Future firm: Raining on the cloud computing parade

Cloud computing is an increasing option for hosted services over the internet and data storage, but law firms should ask some serious questions before embracing the trend, writes Patrick Oliver.

Two of the ethical duties owed by a solicitor to a client are, first, to act honestly, fairly and with competence and diligence, and, second, not to disclose confidential client information.

These duties are contained in all the respective state professional conduct and practice rules, subject to slight differences in wording. How then does the use of technology by law firms sit with these duties? It is timely to highlight the potential areas of conflict between these duties and the use of cloud computing, as opposed to traditional IT outsourcing.

Cloud computing is gaining acceptance as it becomes less expensive and more widely understood. In general, it refers to the sharing and/or storage of data by users of their own information on remote servers owned or operated by third-party providers and accessed via the internet. Access to applications and data is on demand.

The three cloud delivery models are: infrastructure as a service; platform as a service; and software as a service. Clouds can be ‘public', ‘private', ‘community' or ‘hybrid'. This article focuses on public clouds, which allow the general public and commercial users to store their data on a shared server or servers.

The storage of a solicitor's own data on a cloud has clear privacy and security issues, and the transfer and storage of the solicitor's client's data raises issues about ethical duties. Assuming that current ethical duties allow the transfer and storage of client data on the cloud, what then are the confidentiality concerns? Here are some questions to consider.

Data sovereignty: does the solicitor know where the data and the back-ups are located? Is it stored in Australia or overseas? If it is the latter, the information will probably be subject to the privacy laws, if any, of that jurisdiction. For example, data that is stored in the European Union is subject to EU data-protection laws.

Data disclosure: is the data stored on the cloud likely to be subject to access requests or seizure by law enforcement agencies, in Australia or abroad? If yes, will the cloud provider resist the request for access or acquiesce? Will the cloud provider inform the solicitor of the access request or the seizure? If the access request relates to another portion of the cloud, how can the solicitor or cloud provider ensure that the solicitor's client's data is not inadvertently, or deliberately, accessed?

Data security: who has access to the data on the cloud provider side? What controls exist to limit access? If there is a security incident or data breach, how quickly will the solicitor be informed, if at all? What levels of encryption are sufficient?

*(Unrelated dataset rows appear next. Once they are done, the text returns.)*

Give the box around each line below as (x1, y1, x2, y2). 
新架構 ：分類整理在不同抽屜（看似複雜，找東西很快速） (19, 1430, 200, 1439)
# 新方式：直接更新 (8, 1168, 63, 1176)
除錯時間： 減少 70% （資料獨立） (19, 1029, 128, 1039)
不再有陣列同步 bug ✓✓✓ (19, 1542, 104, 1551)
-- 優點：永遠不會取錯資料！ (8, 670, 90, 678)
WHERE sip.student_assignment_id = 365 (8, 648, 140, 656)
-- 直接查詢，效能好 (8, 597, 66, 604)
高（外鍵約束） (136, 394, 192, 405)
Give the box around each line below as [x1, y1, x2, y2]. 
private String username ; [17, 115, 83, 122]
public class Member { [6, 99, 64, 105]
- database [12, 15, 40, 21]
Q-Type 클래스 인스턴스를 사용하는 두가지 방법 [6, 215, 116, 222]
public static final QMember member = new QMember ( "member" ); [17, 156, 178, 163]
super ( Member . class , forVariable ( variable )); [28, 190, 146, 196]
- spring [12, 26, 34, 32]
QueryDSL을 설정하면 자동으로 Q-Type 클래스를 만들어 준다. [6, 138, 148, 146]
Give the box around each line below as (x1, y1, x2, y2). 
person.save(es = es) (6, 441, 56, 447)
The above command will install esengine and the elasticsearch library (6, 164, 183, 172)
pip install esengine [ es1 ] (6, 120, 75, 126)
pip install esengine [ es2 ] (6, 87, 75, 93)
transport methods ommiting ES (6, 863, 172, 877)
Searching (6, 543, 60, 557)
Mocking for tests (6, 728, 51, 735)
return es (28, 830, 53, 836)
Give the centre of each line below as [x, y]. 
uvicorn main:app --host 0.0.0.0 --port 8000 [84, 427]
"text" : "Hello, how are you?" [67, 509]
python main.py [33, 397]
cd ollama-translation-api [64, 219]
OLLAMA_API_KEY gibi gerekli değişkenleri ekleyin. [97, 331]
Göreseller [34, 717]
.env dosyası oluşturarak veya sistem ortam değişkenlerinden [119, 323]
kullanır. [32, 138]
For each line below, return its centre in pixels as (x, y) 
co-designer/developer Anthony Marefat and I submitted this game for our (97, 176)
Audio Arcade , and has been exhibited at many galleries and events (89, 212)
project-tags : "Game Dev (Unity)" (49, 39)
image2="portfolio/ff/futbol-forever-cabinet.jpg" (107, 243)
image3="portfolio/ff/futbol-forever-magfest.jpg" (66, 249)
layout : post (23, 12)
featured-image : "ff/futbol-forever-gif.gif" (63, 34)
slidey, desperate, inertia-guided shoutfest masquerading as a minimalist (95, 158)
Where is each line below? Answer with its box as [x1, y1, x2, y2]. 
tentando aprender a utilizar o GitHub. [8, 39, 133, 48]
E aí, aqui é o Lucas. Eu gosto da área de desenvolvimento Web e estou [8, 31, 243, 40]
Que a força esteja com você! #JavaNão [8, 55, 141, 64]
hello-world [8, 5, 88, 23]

Data preservation or destruction: after the termination of the client retainer, will the relevant data be preserved for the appropriate timeframe? Alternatively, if the solicitor terminates the agreement with the cloud provider, will the client data be irrecoverably purged from all the servers?

Legal professional privilege: if privileged information is transferred to the cloud, is LPP waived?

Rogue cloud providers: criminal organisations may be tempted to become cloud providers because of the profitability and access to confidential data it provides.

The duty to act with competence and diligence includes how legal services are provided to the client. How might storage of client data on the cloud impinge on this duty?

Service interruption: data may become temporally inaccessible during upgrades etcetera, which might impact on work on a client matter.

Service level agreements and terms and conditions: unlike a traditional IT outsourcing contract, there appears to be limited scope to negotiate the SLA and T&Cs from cloud providers. Also, the variations of the T&Cs may be unilaterally changed and without notice.

Data back-up: does the solicitor keep a back-up of the critical data stored on the cloud?

Risk assessments: difficulties may arise in assessing the risks of placing client data on a particular cloud due to lack of precise information from the cloud provider.

Data damage or destruction: if client data stored by the solicitor on the cloud is damaged or destroyed, there may be potential liability for the destruction of "data that is, or is reasonably likely, to be required as evidence in a legal proceeding".

There has been much recent discussion in the United States around potential problems in the ever-evolving ICT environment and related ethical duties and associated guidance. The discussion in Australia has been more muted. The reality is that firms must continue to meet their ethical duties, and therefore they should consider carefully how they utilise the cloud.

Further ethical guidance around the reasonableness and due diligence in selecting third-party providers, while helpful, will not take the responsibility away from the solicitor to ensure that ethical duties are not breached.

Has the time come for solicitors to really understand the technology that they utilise?

 

Patrick Oliver is the managing director of Lexcel, a firm of experienced legal practice management consultants who provide advice on areas such as business structures, management systems, risk management and regulatory issues.